Items from a data source ->
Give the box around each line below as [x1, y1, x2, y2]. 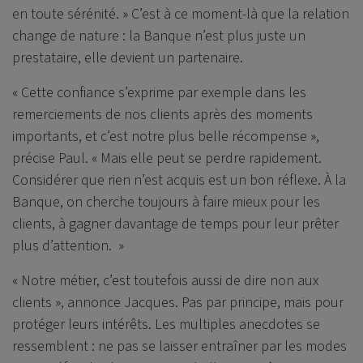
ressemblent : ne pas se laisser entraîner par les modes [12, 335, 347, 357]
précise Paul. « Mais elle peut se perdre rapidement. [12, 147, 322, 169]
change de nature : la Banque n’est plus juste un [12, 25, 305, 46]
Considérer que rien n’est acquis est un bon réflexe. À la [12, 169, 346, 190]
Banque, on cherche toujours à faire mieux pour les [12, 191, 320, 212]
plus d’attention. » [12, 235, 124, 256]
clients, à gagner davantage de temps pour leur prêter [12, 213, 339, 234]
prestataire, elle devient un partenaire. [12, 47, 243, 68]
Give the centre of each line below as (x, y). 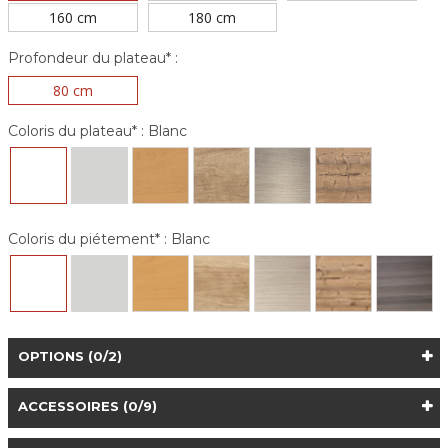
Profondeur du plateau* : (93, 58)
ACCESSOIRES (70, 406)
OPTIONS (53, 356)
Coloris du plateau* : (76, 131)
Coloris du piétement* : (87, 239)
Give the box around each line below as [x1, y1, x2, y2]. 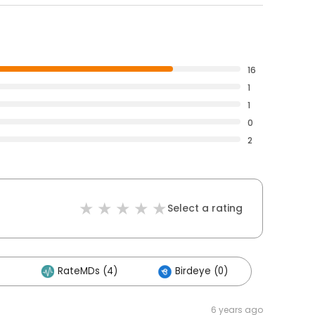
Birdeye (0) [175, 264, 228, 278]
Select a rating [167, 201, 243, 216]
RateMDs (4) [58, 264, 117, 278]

...

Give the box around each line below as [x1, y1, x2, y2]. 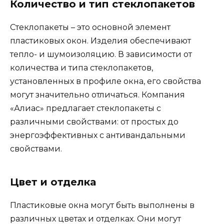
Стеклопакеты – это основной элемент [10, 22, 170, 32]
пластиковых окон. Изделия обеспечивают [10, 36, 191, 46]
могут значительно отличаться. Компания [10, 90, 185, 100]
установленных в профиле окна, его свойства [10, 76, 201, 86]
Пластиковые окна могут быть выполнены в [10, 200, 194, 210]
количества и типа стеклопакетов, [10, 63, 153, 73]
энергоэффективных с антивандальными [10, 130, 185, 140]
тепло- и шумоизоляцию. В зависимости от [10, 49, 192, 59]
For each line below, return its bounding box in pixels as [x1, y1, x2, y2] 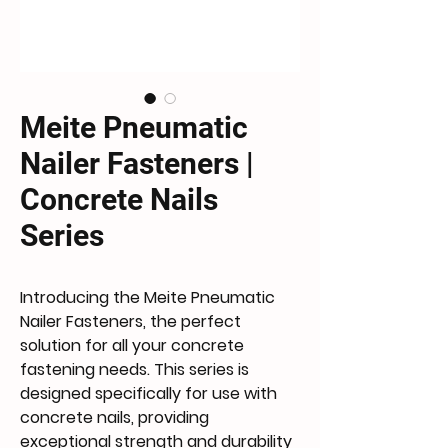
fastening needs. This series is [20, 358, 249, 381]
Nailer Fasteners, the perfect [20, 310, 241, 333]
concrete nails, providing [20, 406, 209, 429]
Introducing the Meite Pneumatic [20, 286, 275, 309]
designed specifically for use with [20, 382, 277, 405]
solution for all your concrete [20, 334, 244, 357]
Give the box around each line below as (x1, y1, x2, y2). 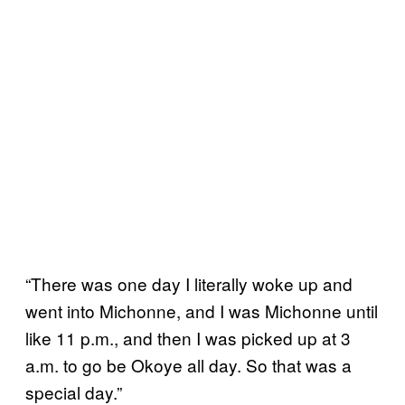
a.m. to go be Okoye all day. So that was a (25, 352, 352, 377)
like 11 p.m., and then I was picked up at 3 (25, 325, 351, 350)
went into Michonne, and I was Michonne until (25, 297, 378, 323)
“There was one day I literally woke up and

WHAT YOU HAVE TO DO ->
Copy each line containing the word "concrete" from the data.

TASK RESPONSE ->
concrete nails, providing [20, 406, 209, 429]
solution for all your concrete [20, 334, 244, 357]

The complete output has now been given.